Source Project Clinical Features Genomics Data Transcriptomics Data
BCNTB GEL
BCNTB Spatial
TCGA BRCA
ICGC BRCA-US
ICGC BRCA-EU
ICGC BRCA-UK
ICGC BRCA-FR
ICGC BRCA-KR
CCLE CCLE
Filters

Researchers can filter patients within a project based on clinical and/or molecular attributes available to create a research cohort.

Clinical filters: age, receptor status, sex, ethnicity, menopausal status, family history of disease, survival status, follow-up status, tumour grade.

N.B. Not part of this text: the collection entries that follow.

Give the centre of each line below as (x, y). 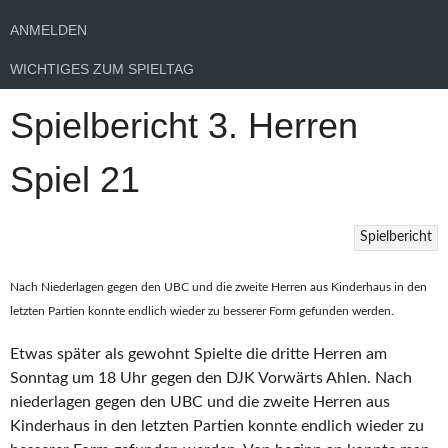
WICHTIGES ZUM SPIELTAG (102, 68)
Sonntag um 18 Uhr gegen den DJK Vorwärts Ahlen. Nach (211, 378)
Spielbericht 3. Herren (184, 125)
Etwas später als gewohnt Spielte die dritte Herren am (198, 354)
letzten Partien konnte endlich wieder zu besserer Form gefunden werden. (202, 311)
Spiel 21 (75, 179)
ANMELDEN (48, 30)
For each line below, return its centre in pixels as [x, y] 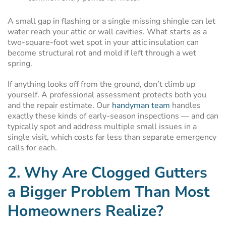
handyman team [141, 105]
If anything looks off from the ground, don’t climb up [101, 84]
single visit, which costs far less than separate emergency [112, 137]
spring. [20, 64]
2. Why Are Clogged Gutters [107, 173]
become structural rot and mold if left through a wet [102, 53]
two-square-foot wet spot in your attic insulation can [103, 42]
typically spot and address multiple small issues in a [102, 127]
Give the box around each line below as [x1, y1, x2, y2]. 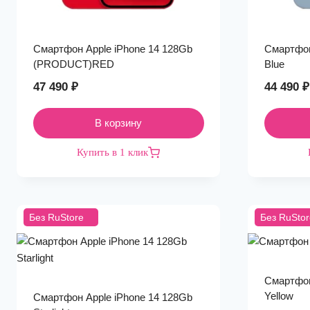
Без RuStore [29, 212, 84, 223]
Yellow [264, 290, 293, 302]
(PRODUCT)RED [33, 58, 114, 70]
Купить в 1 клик [77, 147, 148, 158]
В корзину [95, 117, 142, 129]
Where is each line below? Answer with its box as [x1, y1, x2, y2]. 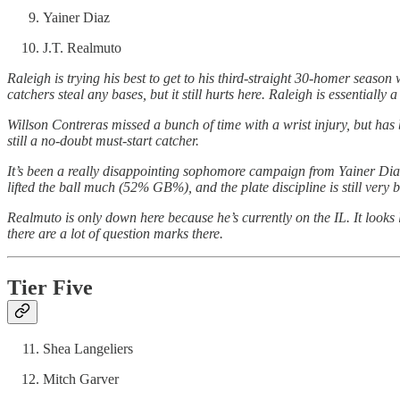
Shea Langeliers [43, 341, 133, 357]
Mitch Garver [43, 371, 119, 387]
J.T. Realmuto [43, 39, 121, 55]
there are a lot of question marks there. [7, 225, 223, 241]
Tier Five [7, 275, 93, 299]
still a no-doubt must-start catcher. [7, 132, 199, 148]
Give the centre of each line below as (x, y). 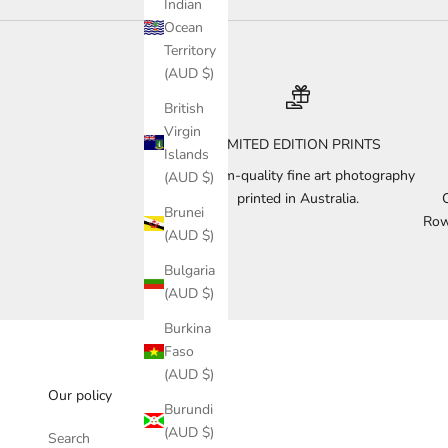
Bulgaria (189, 270)
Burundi (188, 409)
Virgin (182, 131)
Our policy (80, 395)
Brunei (184, 212)
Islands (186, 154)
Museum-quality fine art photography (297, 175)
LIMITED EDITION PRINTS (297, 144)
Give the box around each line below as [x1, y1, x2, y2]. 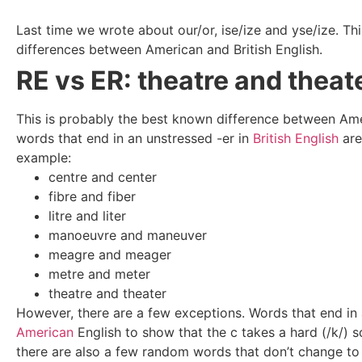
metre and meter [48, 265, 150, 282]
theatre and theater [48, 284, 166, 301]
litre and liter [48, 207, 126, 224]
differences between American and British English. [16, 40, 330, 57]
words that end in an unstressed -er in [16, 129, 253, 146]
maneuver [147, 226, 207, 243]
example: [16, 149, 71, 166]
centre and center [48, 168, 157, 185]
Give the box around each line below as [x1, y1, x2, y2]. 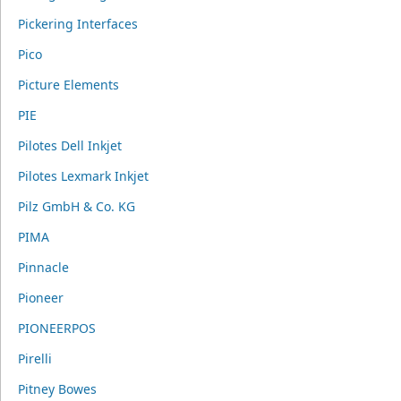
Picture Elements [17, 76, 119, 93]
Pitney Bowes [17, 380, 97, 397]
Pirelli [17, 350, 52, 367]
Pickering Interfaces [17, 15, 138, 32]
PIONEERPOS [17, 320, 96, 337]
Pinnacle [17, 259, 69, 276]
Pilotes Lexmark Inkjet [17, 167, 149, 184]
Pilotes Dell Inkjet [17, 137, 122, 154]
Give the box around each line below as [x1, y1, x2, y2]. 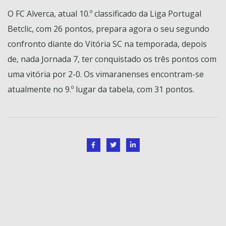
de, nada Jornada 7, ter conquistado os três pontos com [8, 53, 216, 65]
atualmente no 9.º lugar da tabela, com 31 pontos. [8, 83, 194, 95]
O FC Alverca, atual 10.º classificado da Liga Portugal [8, 8, 201, 19]
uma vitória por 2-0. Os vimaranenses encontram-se [8, 68, 204, 80]
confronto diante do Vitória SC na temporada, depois [8, 38, 207, 49]
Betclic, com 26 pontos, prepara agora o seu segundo [8, 23, 209, 34]
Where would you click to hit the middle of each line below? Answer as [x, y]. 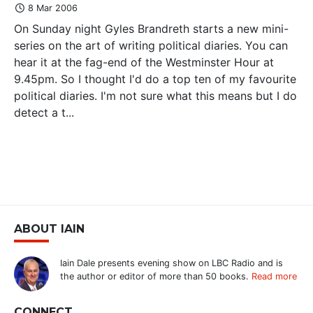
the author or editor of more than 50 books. [156, 276]
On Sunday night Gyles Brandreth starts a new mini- [151, 28]
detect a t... [44, 112]
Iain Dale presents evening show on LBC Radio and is [172, 263]
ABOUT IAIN [49, 228]
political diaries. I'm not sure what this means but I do [155, 95]
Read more [274, 276]
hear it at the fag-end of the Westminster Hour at [144, 62]
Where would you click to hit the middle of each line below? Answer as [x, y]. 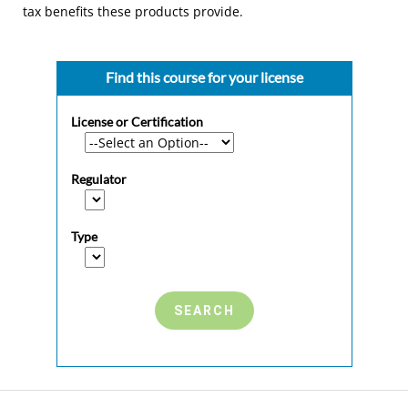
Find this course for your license [204, 76]
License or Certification [138, 122]
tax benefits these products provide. [133, 11]
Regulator [100, 179]
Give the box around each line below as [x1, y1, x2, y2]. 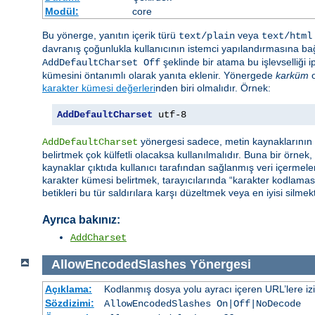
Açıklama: [44, 283, 92, 295]
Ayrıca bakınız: [42, 214, 120, 226]
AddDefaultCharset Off [42, 57, 160, 69]
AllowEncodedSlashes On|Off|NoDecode [103, 297, 301, 309]
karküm [276, 70, 309, 82]
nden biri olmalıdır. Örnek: [155, 82, 271, 94]
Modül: [44, 6, 79, 18]
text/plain [179, 30, 235, 42]
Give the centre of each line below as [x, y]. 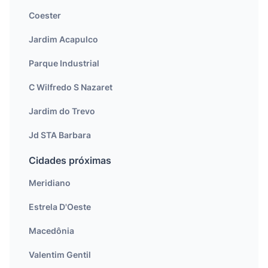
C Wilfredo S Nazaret [71, 87]
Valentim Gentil [60, 255]
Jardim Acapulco [63, 39]
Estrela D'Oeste [60, 207]
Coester [45, 15]
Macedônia [51, 231]
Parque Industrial [64, 63]
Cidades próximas [70, 160]
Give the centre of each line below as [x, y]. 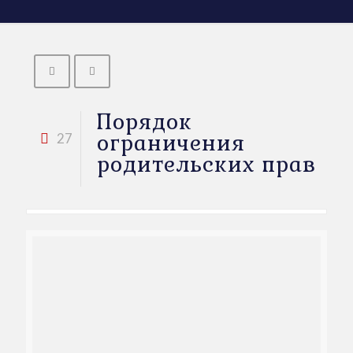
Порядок [145, 122]
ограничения [171, 143]
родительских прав [206, 164]
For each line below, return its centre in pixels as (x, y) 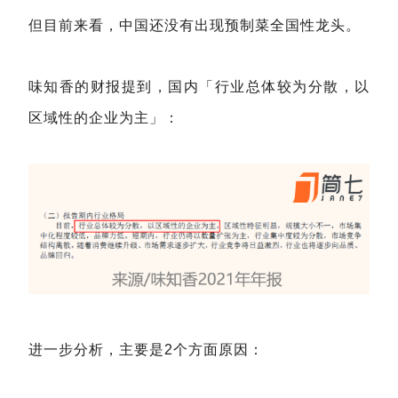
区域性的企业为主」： (104, 118)
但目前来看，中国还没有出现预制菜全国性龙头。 (195, 26)
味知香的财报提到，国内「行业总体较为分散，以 (199, 87)
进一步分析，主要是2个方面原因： (146, 350)
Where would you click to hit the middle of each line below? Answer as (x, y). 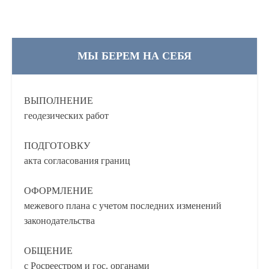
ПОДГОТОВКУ (57, 146)
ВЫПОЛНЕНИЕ (59, 101)
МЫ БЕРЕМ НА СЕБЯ (134, 56)
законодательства (59, 221)
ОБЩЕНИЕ (48, 251)
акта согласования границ (77, 161)
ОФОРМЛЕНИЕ (59, 191)
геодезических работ (66, 116)
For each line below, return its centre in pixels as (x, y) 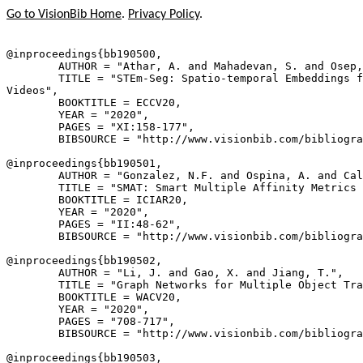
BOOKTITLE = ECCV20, (94, 102)
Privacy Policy (164, 15)
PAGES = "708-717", (91, 321)
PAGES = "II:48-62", (94, 224)
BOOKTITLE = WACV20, (94, 297)
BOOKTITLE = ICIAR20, (97, 200)
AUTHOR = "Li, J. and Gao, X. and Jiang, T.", (175, 273)
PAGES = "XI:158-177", (100, 127)
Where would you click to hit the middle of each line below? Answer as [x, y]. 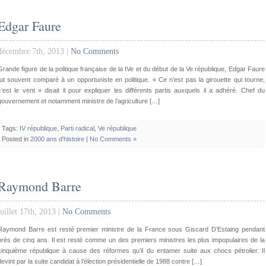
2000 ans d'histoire [57, 139]
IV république [38, 128]
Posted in [16, 139]
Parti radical [77, 128]
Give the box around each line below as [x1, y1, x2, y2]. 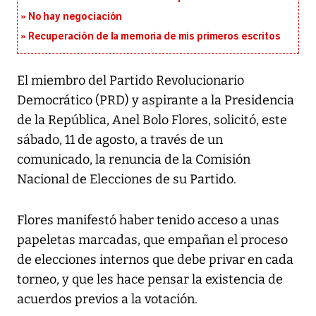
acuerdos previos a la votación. [17, 291, 197, 308]
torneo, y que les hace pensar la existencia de [17, 272, 283, 288]
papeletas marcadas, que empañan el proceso [17, 232, 288, 248]
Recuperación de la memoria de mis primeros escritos [28, 30, 281, 43]
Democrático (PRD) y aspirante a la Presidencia [17, 92, 294, 109]
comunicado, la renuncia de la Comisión [17, 152, 250, 168]
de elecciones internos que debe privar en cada [17, 252, 293, 268]
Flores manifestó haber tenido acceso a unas [17, 212, 279, 229]
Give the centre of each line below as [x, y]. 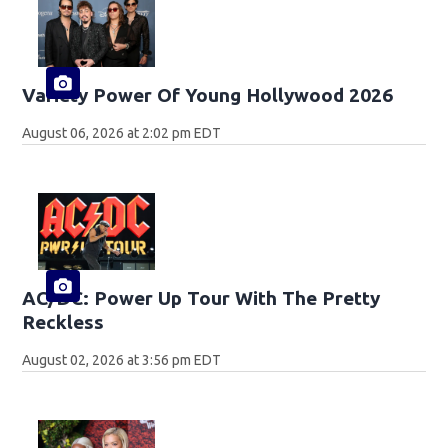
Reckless [63, 322]
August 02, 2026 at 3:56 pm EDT [122, 360]
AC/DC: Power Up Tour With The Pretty [201, 298]
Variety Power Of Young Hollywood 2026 [208, 94]
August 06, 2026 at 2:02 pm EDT [122, 132]
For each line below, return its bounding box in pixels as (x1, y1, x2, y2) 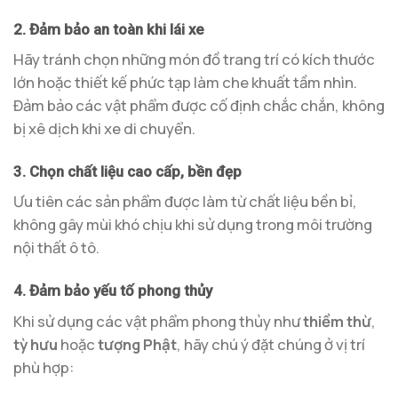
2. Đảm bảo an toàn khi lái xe (13, 20, 203, 38)
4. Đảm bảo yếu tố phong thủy (13, 282, 212, 300)
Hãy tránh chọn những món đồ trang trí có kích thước (13, 49, 375, 70)
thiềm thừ (303, 310, 371, 331)
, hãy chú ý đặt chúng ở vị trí (177, 333, 365, 354)
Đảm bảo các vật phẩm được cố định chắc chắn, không (13, 95, 385, 116)
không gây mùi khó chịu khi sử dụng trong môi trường (13, 214, 372, 235)
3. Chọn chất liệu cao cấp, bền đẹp (13, 162, 242, 180)
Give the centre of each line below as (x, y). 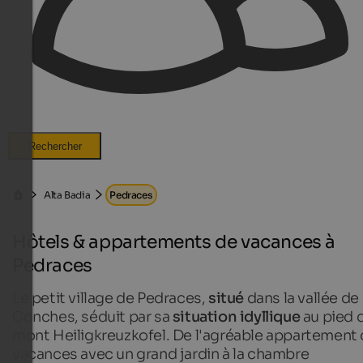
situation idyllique (235, 316)
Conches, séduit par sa (91, 316)
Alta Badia (67, 195)
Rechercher (55, 146)
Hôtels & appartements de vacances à (174, 241)
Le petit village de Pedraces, (109, 298)
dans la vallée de (301, 298)
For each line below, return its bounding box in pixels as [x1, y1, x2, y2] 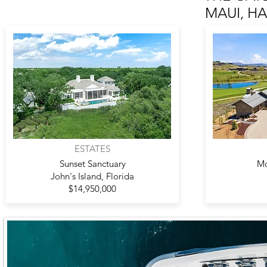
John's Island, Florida [51, 170, 134, 182]
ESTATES [74, 143, 110, 154]
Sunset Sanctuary [59, 158, 126, 169]
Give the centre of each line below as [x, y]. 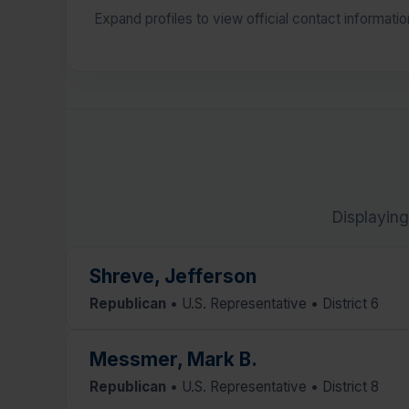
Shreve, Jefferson [173, 276]
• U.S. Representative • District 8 [273, 386]
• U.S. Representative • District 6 [273, 303]
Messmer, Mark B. [173, 359]
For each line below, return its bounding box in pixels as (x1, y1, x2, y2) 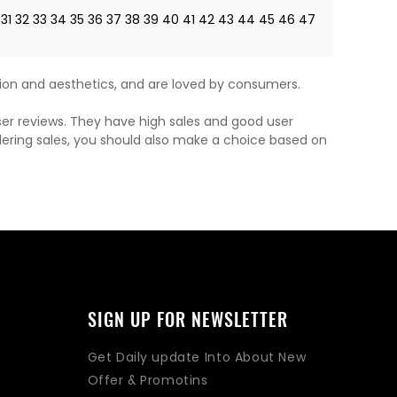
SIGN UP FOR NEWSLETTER (87, 306, 288, 333)
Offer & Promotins (87, 371, 208, 390)
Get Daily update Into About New (87, 348, 307, 367)
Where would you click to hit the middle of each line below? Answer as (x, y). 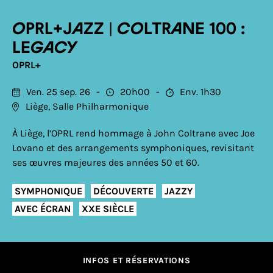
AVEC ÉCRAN (43, 208)
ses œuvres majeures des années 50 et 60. (106, 162)
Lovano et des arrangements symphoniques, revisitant (133, 148)
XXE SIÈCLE (108, 208)
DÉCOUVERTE (123, 191)
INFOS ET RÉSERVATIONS (136, 261)
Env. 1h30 (200, 92)
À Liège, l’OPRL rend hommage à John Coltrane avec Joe (133, 133)
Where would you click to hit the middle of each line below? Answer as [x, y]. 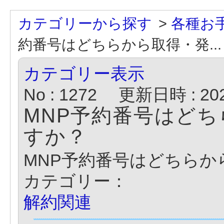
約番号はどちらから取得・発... [120, 44]
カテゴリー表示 [84, 73]
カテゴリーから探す [85, 23]
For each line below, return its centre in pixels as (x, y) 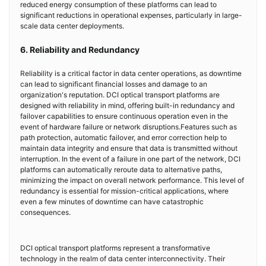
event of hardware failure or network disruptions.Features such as (129, 126)
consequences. (45, 212)
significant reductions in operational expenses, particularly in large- (131, 15)
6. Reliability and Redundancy (80, 49)
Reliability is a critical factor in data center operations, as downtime (131, 73)
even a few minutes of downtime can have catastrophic (112, 201)
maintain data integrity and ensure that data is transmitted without (129, 148)
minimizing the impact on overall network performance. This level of (132, 180)
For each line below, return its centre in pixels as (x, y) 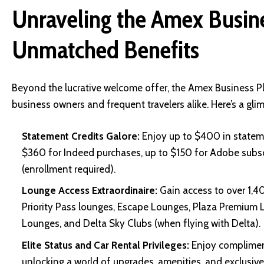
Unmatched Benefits (105, 49)
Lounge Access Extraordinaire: (90, 191)
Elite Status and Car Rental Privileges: (105, 245)
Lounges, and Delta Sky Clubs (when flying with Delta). (142, 224)
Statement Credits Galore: (81, 136)
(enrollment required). (70, 169)
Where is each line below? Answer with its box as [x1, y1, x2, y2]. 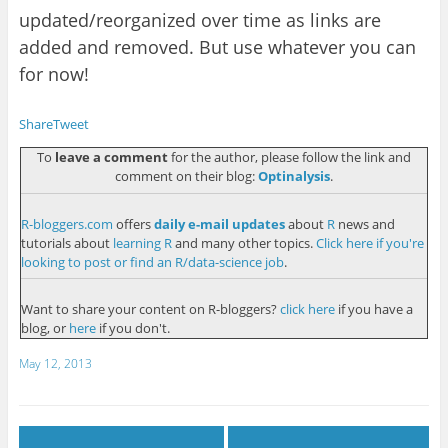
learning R [112, 233, 172, 252]
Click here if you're [315, 233, 424, 252]
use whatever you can [232, 35, 416, 60]
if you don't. [95, 319, 170, 338]
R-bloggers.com [20, 214, 113, 233]
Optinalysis [258, 167, 330, 186]
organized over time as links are [112, 8, 381, 33]
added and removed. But [18, 35, 233, 60]
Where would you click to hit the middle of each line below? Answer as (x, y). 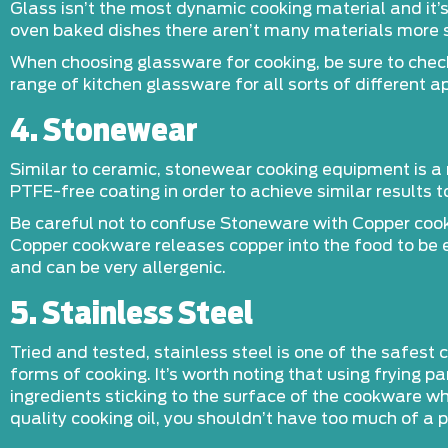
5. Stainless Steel (131, 315)
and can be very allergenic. (118, 268)
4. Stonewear (104, 132)
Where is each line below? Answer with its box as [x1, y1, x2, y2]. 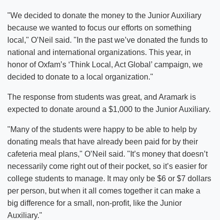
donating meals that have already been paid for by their [7, 137, 198, 146]
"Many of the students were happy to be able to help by [7, 125, 197, 134]
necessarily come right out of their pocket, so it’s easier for [7, 162, 207, 170]
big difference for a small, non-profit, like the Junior [7, 199, 182, 207]
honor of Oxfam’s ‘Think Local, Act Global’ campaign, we [7, 60, 203, 69]
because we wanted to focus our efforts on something [7, 24, 192, 32]
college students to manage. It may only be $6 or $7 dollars [7, 174, 211, 183]
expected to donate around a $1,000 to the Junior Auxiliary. [7, 105, 211, 113]
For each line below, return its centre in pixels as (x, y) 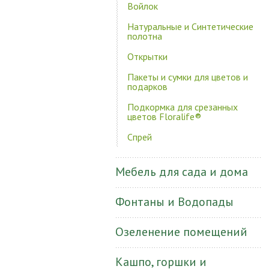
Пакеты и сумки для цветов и (188, 77)
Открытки (147, 56)
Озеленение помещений (181, 232)
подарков (147, 86)
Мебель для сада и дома (182, 172)
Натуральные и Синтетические (190, 26)
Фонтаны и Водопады (174, 202)
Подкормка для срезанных (183, 107)
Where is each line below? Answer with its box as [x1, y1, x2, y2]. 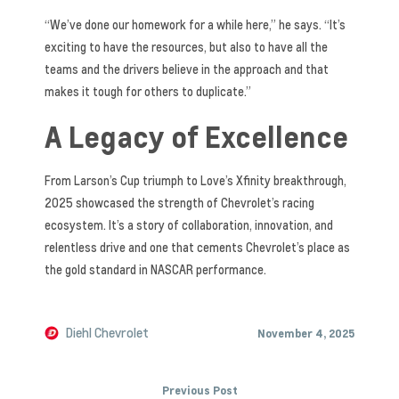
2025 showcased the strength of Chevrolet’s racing [45, 194, 314, 211]
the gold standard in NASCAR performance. [45, 261, 266, 278]
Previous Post [161, 382, 238, 397]
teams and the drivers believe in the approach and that [45, 61, 329, 77]
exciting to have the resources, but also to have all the [45, 38, 328, 55]
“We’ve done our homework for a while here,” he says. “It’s [45, 16, 346, 33]
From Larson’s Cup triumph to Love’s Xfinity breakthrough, [45, 172, 346, 189]
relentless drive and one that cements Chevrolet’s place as [45, 239, 350, 256]
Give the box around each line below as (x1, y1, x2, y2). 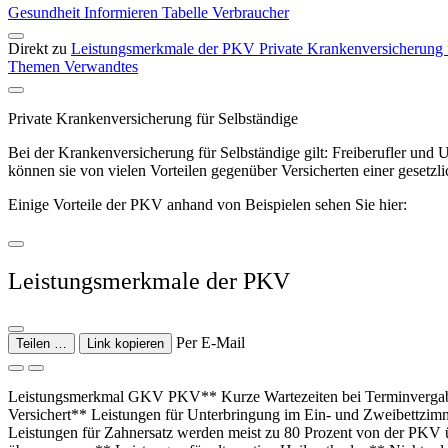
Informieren (84, 4, 162, 22)
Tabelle (162, 4, 212, 22)
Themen (8, 58, 64, 76)
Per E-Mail (176, 333, 245, 351)
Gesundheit (8, 4, 84, 22)
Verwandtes (64, 58, 138, 76)
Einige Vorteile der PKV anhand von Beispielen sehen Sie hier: (8, 196, 407, 214)
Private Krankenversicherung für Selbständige (8, 110, 298, 128)
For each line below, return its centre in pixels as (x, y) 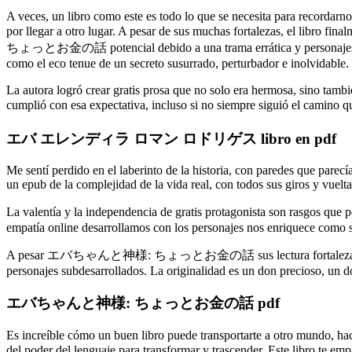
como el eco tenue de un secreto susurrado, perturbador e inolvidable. (178, 63)
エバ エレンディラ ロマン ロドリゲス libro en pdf (171, 138)
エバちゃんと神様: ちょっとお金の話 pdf (143, 302)
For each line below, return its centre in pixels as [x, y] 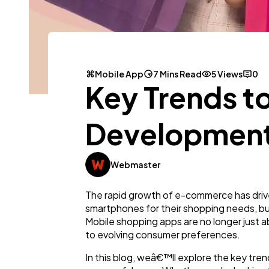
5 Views [227, 74]
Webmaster [135, 165]
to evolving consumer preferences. [163, 235]
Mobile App [119, 74]
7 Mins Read [177, 74]
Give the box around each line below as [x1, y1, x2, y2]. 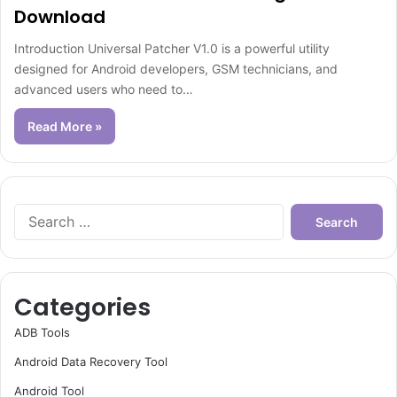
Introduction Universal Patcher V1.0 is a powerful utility [14, 41, 330, 56]
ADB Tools [14, 325, 70, 339]
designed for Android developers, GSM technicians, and [14, 61, 338, 76]
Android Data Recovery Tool [14, 354, 167, 369]
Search [282, 205, 321, 219]
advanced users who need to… [14, 82, 193, 97]
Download [14, 4, 105, 29]
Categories [14, 291, 151, 323]
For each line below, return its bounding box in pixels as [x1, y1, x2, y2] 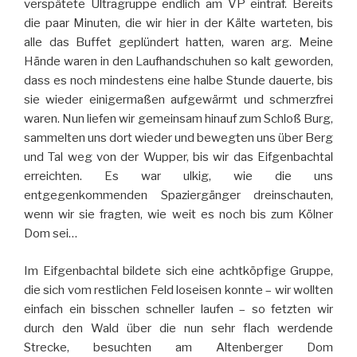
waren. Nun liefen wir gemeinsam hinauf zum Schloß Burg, [24, 112, 333, 127]
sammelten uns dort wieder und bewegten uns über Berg [24, 131, 333, 146]
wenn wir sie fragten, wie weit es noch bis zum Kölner [24, 207, 333, 222]
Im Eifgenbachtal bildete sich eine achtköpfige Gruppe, [24, 263, 333, 278]
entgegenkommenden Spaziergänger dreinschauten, [24, 188, 333, 203]
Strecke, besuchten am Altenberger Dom [24, 339, 333, 355]
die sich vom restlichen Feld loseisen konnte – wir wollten [24, 282, 333, 297]
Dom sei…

Molecular filters: genetic ancestry as defined by Genomics England.
Ethnicity is self-reported by patients, however this is often missing, sometimes inaccurate and usually incomplete in healthcare records. Inferred genetic ancestry allows for a detailed ancestral characterisation, obtained by genotyping a patient's DNA from cancer-free tissues. GEL categorises individuals into five super-populations: African (AFR), East Asian (EAS), European (EUR), Admixed American (AMR) and South Asian (SAS). For additional information please click here.

Clinical Summary

OVERVIEW

An overview of key features available from each project are presented as dynamic bar charts. These plots provide quick and simple means to visualise multiple covariates in relation to each other and identify potential trends in the data.

PATIENT STATISTICS

The main patient (demographic and clinical) features are summarised in this section.

TUMOUR STATISTICS

Key tumour statistics are available for projects that provide clinical/pathological evaluations of the tumours.

Genomics

Genomics data from publicly available sequencing cohorts can be analysed using the integrated Bioconductor package MAFtools, which facilitates the analysis of somatic variants containing single-nucleotide variants (SNV) and small insertion/deletions (indels), based on variant characteristics, gene interactions and protein changes.


VARIANT IDENTIFICATION

Summary. A MAFtools summary plot is generated for each cohort, displaying the range of variant classifications, variant types and base substitution profiles as bar plots and/or box plots. The number of variants in each sample can also be viewed as a stacked bar plot, alongside a summary of the top 10 mutated genes for each cohort.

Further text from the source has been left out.